= Exercise goal =
Shown below is a listing with pictures; reproduce exactly, and only, the lines between the ones containing "Pruebas de concepto" and "A MERN contact", inclusive, leaving the pictures out.

- - -

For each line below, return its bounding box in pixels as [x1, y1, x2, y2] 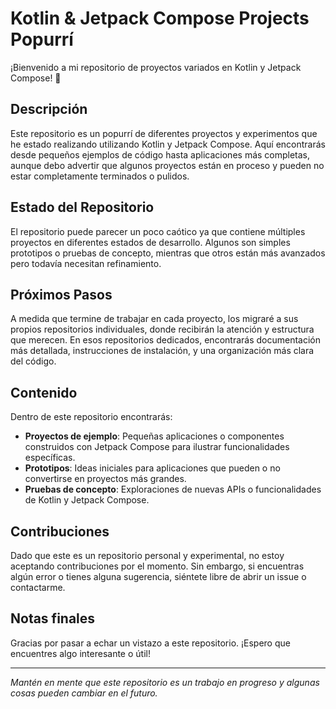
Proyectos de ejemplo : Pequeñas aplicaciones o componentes [24, 430, 285, 442]
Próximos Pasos [10, 286, 113, 303]
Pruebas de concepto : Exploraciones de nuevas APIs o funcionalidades [24, 483, 322, 496]
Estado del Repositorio [10, 199, 155, 216]
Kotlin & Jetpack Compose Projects [10, 7, 310, 30]
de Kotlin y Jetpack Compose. [24, 494, 150, 506]
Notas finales [10, 610, 96, 627]
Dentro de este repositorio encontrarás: [10, 411, 173, 423]
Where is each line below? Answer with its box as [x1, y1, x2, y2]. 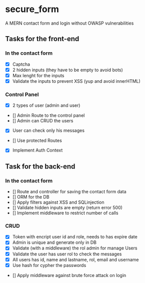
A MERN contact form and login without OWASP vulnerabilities [5, 20, 134, 26]
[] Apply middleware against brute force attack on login [12, 272, 126, 278]
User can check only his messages [12, 127, 85, 133]
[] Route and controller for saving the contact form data [12, 189, 126, 195]
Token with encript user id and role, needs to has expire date [12, 234, 137, 240]
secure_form [5, 4, 59, 15]
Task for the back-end [5, 162, 75, 171]
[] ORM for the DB [12, 194, 49, 200]
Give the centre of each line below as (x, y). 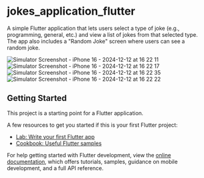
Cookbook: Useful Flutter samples (59, 143)
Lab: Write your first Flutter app (55, 136)
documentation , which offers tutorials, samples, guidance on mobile (92, 161)
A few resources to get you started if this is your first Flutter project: (92, 125)
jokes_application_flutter (71, 11)
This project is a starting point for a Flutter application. (75, 113)
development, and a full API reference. (55, 168)
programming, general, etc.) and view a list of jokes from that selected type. (102, 34)
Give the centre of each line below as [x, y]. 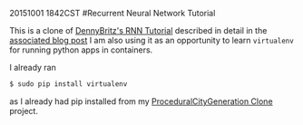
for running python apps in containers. [81, 50]
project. [24, 111]
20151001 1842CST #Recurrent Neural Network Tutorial [112, 13]
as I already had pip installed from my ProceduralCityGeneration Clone [142, 101]
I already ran [33, 67]
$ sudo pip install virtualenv [68, 84]
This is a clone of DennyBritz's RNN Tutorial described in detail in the [138, 30]
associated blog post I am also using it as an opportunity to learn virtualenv [152, 40]
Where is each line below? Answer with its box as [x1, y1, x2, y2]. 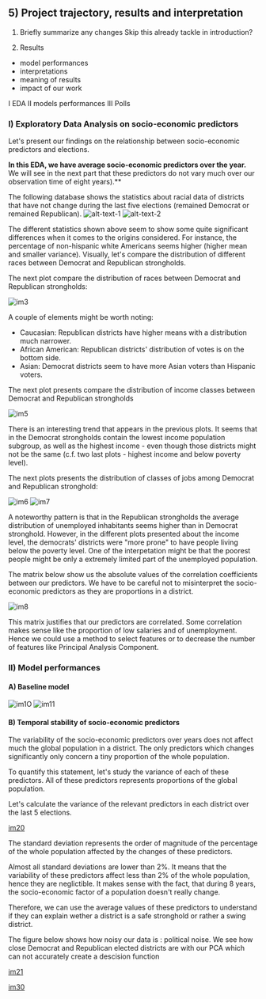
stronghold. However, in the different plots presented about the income [8, 530, 240, 539]
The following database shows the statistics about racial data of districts [8, 192, 245, 202]
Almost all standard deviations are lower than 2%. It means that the [8, 862, 227, 872]
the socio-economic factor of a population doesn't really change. [8, 887, 221, 897]
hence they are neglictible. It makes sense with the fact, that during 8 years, [8, 879, 256, 889]
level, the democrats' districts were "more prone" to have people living [8, 537, 239, 547]
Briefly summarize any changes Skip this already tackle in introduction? [19, 27, 253, 36]
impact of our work [19, 83, 82, 93]
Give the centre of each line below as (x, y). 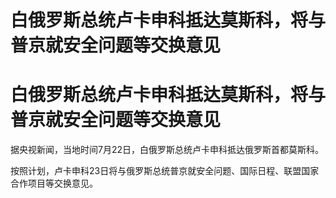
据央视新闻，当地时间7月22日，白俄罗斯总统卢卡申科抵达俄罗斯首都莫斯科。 (167, 150)
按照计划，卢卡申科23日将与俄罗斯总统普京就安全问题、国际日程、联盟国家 (165, 171)
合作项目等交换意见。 (54, 183)

- - -

= Result for this task =
Pruebas de concepto : Exploraciones de nuevas APIs o funcionalidades [24, 483, 322, 496]
Estado del Repositorio [10, 199, 155, 216]
Kotlin & Jetpack Compose Projects [10, 7, 310, 30]
de Kotlin y Jetpack Compose. [24, 494, 150, 506]
Notas finales [10, 610, 96, 627]
Dentro de este repositorio encontrarás: [10, 411, 173, 423]
Where is each line below? Answer with its box as [x1, y1, x2, y2]. 
A MERN contact form and login without OWASP vulnerabilities [5, 20, 134, 26]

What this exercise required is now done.